══ DATA SUPPLIED ══

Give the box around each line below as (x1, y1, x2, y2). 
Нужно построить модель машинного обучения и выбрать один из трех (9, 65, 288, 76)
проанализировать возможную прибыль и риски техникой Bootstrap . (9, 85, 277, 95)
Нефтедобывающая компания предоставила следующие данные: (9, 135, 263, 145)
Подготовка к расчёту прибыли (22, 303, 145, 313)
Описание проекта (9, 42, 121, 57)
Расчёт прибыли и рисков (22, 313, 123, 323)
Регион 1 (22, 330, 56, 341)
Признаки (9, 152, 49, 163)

═══

WORK ORDER: Every entry should be retyped exactly as it appears.

THE COMPLETED TASK:
Give the box around each line below as (x1, y1, x2, y2). 
Нужно построить модель машинного обучения и выбрать один из трех (9, 65, 288, 76)
проанализировать возможную прибыль и риски техникой Bootstrap . (9, 85, 277, 95)
Нефтедобывающая компания предоставила следующие данные: (9, 135, 263, 145)
Подготовка к расчёту прибыли (22, 303, 145, 313)
Описание проекта (9, 42, 121, 57)
Расчёт прибыли и рисков (22, 313, 123, 323)
Регион 1 (22, 330, 56, 341)
Признаки (9, 152, 49, 163)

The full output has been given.